Further, plenty of VCs don’t give two shits whether your thing is open source or not, they just want ROI. In my experience it’s tech law (or lack thereof) that missed the infusion of “internet maker ethos”. The depth of the average startup legal advice is “here’s a privacy policy and EULA that maximally protect your company at the expense of users”. “Here’s an employment contract template that tries to fuck your employees.” “It’s safest not to share your source code and keep it a trade secret.” “Go have fun.” If you want to see more open source then you need to cultivate that ethos among the people in power running the companies. So often I see the prevailing sentiment even here to be anti-gpl.

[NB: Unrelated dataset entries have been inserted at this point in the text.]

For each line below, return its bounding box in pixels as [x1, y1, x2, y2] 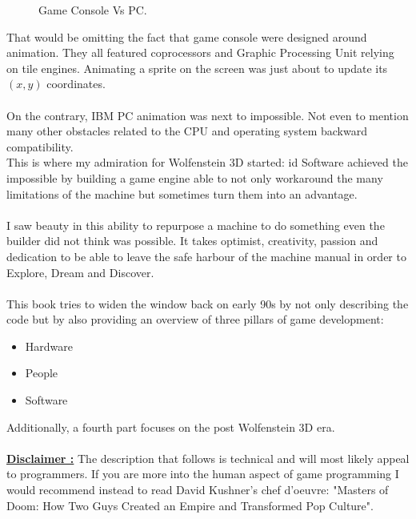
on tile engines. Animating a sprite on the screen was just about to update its [6, 59, 388, 76]
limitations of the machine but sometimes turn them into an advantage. [6, 185, 358, 202]
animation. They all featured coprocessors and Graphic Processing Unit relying [6, 44, 394, 61]
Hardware [25, 337, 73, 354]
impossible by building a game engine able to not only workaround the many [6, 169, 383, 186]
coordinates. [46, 75, 106, 92]
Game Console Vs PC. [38, 2, 147, 18]
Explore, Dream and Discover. [6, 264, 154, 280]
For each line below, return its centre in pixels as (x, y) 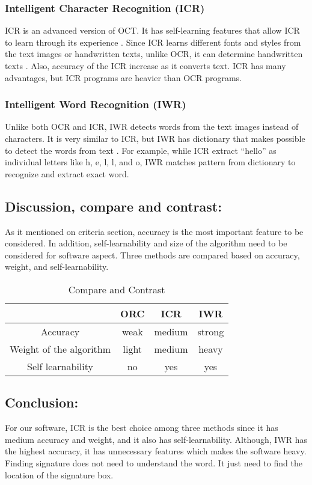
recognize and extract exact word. (67, 173)
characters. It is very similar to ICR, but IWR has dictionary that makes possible (155, 138)
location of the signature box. (59, 474)
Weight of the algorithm (60, 349)
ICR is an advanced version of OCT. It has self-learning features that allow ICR (152, 30)
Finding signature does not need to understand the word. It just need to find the (154, 462)
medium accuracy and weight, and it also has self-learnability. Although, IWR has (156, 439)
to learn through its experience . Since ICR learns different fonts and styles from (153, 42)
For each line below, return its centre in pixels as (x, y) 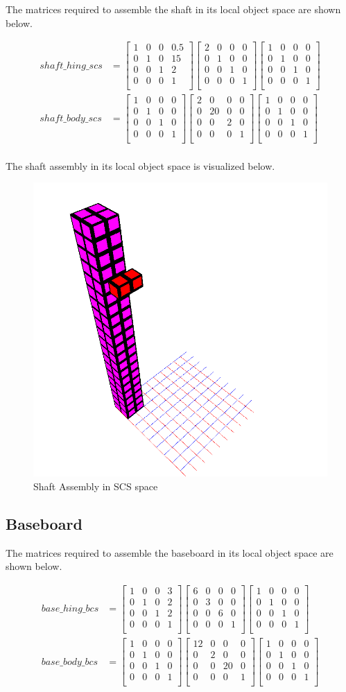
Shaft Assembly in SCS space (96, 486)
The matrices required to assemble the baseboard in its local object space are (170, 552)
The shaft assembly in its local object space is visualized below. (140, 165)
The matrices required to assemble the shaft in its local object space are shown (173, 9)
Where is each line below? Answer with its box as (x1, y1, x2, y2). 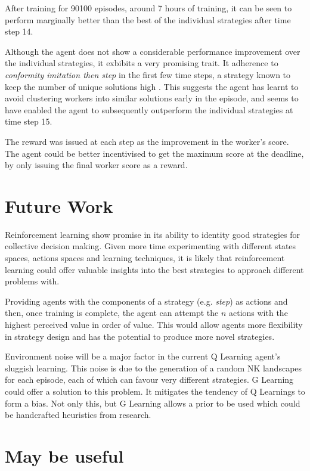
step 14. (5, 25, 33, 38)
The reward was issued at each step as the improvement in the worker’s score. (5, 135, 289, 147)
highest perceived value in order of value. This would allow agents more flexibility (5, 318, 303, 330)
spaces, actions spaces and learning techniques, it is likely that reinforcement (5, 252, 285, 264)
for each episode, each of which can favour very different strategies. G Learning (5, 373, 294, 386)
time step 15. (5, 115, 52, 128)
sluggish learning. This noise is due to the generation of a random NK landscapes (5, 361, 302, 374)
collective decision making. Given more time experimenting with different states (5, 240, 296, 252)
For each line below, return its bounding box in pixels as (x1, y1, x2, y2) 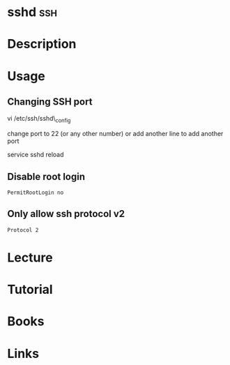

The gpl may be imperfect, but if you care at all about the proliferation of open-source in a western copyright regime, then pissing on the gpl as “the brainchild of crackpot Stallman” is not the way to get there.
If you want more open source then founders need to come to fundamentally understand that their source code is not what makes their business valuable, it’s the time and effort they put in to provide a service that others aren't providing or is better than the competition. Too many founders are living the delusion that at a software level their engineers are writing novel patentable or trade secret level code that gives them a true algorithmic leg up. 9 times out of ten their shit is just new and fresh and disruptive. I understand that in rare cases people are doing truly novel things with software, but that certainly isn’t the default case.
There are so many issues with this.
Being able to pick what content they host is fundamental to freedom of speech for private entities.
The real problem is twofold. 1. A few platforms hold monopoly positions. Who else can compete with Youtubr? And the reason isn’t necessarily because YouTube has a particularly better UI that keeps viewers and content creators on it. The reason YT has all the content creators is because it leverages Google’s ad monopoly and is able to help creators make money. A decently functioning anti-trust system would have split google ads from the rest of the company by now.
2. The devastation of the promise of the open internet. VCs have spent hundreds of billions of dollars to ensure we remain in walled gardens. Open source, self hosted, software on the other hand, where the benefits are shared and not concentrated in individual hands which can then spend billions to ensure that concentration, has suffered.
We need govt funding for open source and self hosted alternatives that are easy and safe for people to setup.
Combine the two and instead of YT getting to choose what videos are seen and not seen on the internet, major and small content creators would self host and be the decision makers, and still make similar amounts of money because they could plugin the openly available Google Adsense (kind of like how you can on blogs…).